Geithner Versus the Bush Tax Cuts

I’m now convinced that the Obama administration is placing its political agenda above policies that would contribute to the economic recovery that millions of Americans so desperately need. That agenda includes bringing more economic activity under government control, making more people dependent on government, and, generally, redistributing wealth.

I have come to this conclusion after listening to Team Obama’s spokesman, Treasury Secretary Tim Geithner, assert that allowing the Bush tax cuts to expire on December 31, as currently scheduled, is good policy. In truth, raising tax rates when the economy is faltering is counterproductive. It will weaken the economy further. Given the sorry state of the economy—with the jobs markets, credit markets, construction industry, and small-business climate all in states of decline or stagnation—adopting a policy that will exacerbate economic stagnation and increase hardship for Americans is worse than ill-advised.

George W. Bush persuaded Congress to lower taxes on income, inheritance, capital gains, and dividends to resuscitate the moribund post-9/11 economy. Those tax cuts helped foster a pickup in economic activity. Today’s economy is moribund again, yet Geithner wants all those taxes to go up at year-end.

There is no justification—theoretical or historical—for such a policy. And it isn’t just free-market economists who believe that raising taxes during a time of economic weakness is counterproductive. Lord Keynes—the famous economist whose 1930s-era theories were exhumed by Team Obama in support of “stimulus” spending programs—maintained that economic sluggishness calls for tax cuts, not tax hikes. (Have you noticed how Keynes is invoked when his theories support what Team Obama wants to do, but they leave him in the closet when his theories conflict with their objectives?)

The historical evidence is also weighted against Geithner. As I have written before, the depression of 1920-21 was followed by cuts in both tax rates and government spending, and the economy recovered; by contrast, in the 1930s, both Hoover (Republican) and Roosevelt (Democrat) raised taxes and spending—Team Obama’s identical policy today—and the economic misery was prolonged.

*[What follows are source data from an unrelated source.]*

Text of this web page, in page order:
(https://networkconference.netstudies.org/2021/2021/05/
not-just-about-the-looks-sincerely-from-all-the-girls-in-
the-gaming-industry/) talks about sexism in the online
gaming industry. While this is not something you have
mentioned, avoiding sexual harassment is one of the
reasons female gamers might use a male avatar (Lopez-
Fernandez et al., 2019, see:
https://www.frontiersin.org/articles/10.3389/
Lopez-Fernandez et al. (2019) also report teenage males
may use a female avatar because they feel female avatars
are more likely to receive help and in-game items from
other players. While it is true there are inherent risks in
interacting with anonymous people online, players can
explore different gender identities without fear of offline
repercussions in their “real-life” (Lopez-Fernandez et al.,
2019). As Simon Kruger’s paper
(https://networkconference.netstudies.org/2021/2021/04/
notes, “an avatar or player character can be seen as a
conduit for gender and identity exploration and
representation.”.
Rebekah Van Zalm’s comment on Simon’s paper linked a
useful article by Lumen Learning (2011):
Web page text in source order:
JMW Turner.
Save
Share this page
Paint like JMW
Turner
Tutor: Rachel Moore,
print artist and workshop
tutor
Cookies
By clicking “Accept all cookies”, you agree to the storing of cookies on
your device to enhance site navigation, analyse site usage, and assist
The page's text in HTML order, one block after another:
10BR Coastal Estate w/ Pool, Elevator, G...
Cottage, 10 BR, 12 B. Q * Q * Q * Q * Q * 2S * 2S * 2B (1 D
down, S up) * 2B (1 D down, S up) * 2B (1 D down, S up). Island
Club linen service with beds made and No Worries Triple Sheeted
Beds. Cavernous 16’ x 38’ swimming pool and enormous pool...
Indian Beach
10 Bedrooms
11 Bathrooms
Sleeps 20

Geithner’s arguments for letting the Bush tax cuts expire were, frankly, devious. He asserted that this step was needed to convince bondholders around the world that the United States is serious about reducing deficits. Apart from the inconvenient fact that raising tax rates often lowers tax revenues (e.g., the 1930s under Hoover and Roosevelt), Team Obama has engaged in a classic bait-and-switch maneuver.

It wasn’t that many months ago when the Obama administration, having jacked up federal spending by almost a trillion dollars in emergency stimulus spending, was talking about scaling back about half of that spending. That was a clever way for Team Obama to convince the gullible that the president and his administration are fiscally responsible, when their actual goal was to lock in a permanent 12-figure increase in federal spending.

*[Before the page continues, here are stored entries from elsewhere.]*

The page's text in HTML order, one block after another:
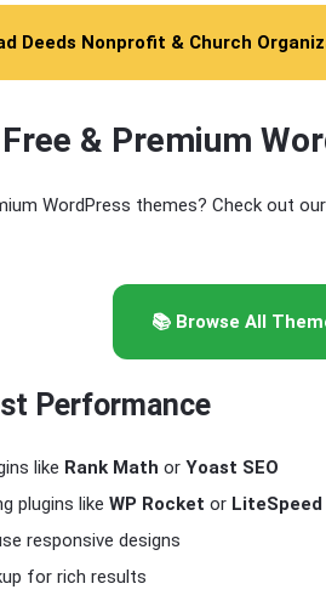
Deeds Nonprofit & Church
& Premium
WordPress themes? Check out
📚 Browse All
Performance
like Rank Math or Yoast SEO
plugins like WP Rocket or LiteSpeed
responsive designs
for rich results
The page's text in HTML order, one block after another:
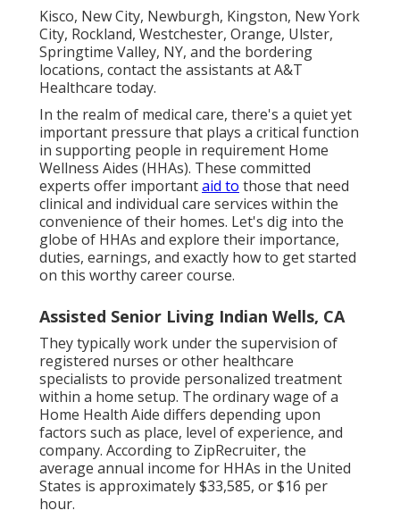
Kisco, New City, Newburgh, Kingston, New York
City, Rockland, Westchester, Orange, Ulster,
Springtime Valley, NY, and the bordering
locations, contact the assistants at A&T
Healthcare today.
In the realm of medical care, there's a quiet yet
important pressure that plays a critical function
in supporting people in requirement Home
Wellness Aides (HHAs). These committed
experts offer importantaid to those that need
clinical and individual care services within the
convenience of their homes. Let's dig into the
globe of HHAs and explore their importance,
duties, earnings, and exactly how to get started
on this worthy career course.
Assisted Senior Living Indian Wells, CA
They typically work under the supervision of
registered nurses or other healthcare
specialists to provide personalized treatment
within a home setup. The ordinary wage of a
Home Health Aide differs depending upon
factors such as place, level of experience, and
company. According to ZipRecruiter, the
average annual income for HHAs in the United
States is approximately $33,585, or $16 per
hour.
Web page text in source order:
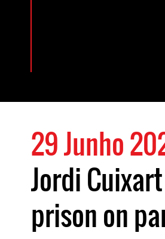
29 Junho
Jordi
prison on
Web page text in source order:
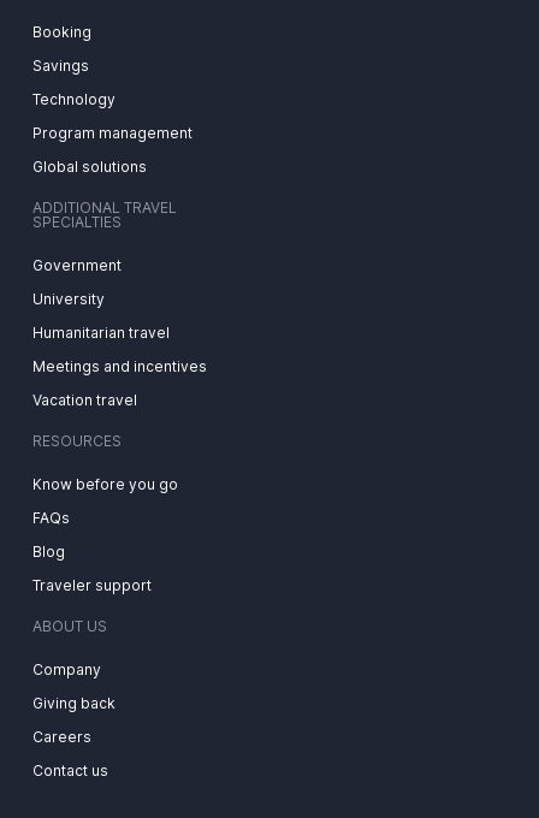
Booking
Savings
Technology
Program management
Global solutions
ADDITIONAL TRAVEL
SPECIALTIES
Government
University
Humanitarian travel
Meetings and incentives
Vacation travel
RESOURCES
Know before you go
FAQs
Blog
Traveler support
ABOUT US
Company
Giving back
Careers
Contact us
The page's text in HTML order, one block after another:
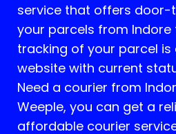
service that offers
your parcels from Indore
tracking of your parcel is
website with current
Need a courier from
Weeple, you can get a
affordable courier
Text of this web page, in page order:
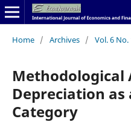
Home / Archives / Vol. 6 No.
Methodological
Depreciation as
Category
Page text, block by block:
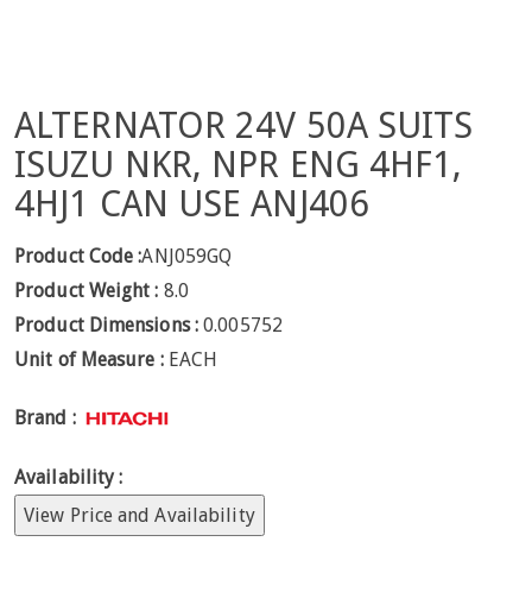
ALTERNATOR 24V 50A SUITS
ISUZU NKR, NPR ENG 4HF1,
4HJ1 CAN USE ANJ406
Product Code :ANJ059GQ
Product Weight : 8.0
Product Dimensions : 0.005752
Unit of Measure : EACH
Brand :
Availability :
View Price and Availability

Are you hearing any noise from Geithner about reducing Uncle Sam’s out-of-control spending as a means of persuading bond investors that our government is beginning to return to fiscal sobriety? Nope. All of the focus is now on high spending and high taxing—i.e., depression-inducing economic policy in its purest form.

Geithner played the class-warfare card by asserting that the tax cuts would only hurt the top two or three percent of taxpayers. That may be technically true (though even that is in doubt until we see if the other 97 percent of Americans are indeed protected by extending the Bush tax cuts for them), but it is economically untrue. You can explicitly and directly increase tax rates only on the top earners, but the indirect effects of such tax hikes will be profound. The reduction in production and investment caused by tax increases will end up harming many Americans in lower income brackets.

Perversely, the tax hike that Obama and Geithner want would hurt Americans of modest or low incomes more than the rich. In the name of “social justice” and making the rich pay “their fair share,” pro-tax-hike zealots are willing to sacrifice the economic well-being of Joe Lunchbucket. That raises interesting questions: Are the “soak the rich” clique economically blind and ignorant, not knowing what they are doing? Or do they know that their Big Government agenda will cause unnecessary economic pain, yet they are willing to pursue it anyway? Either way, these are some very troubling questions.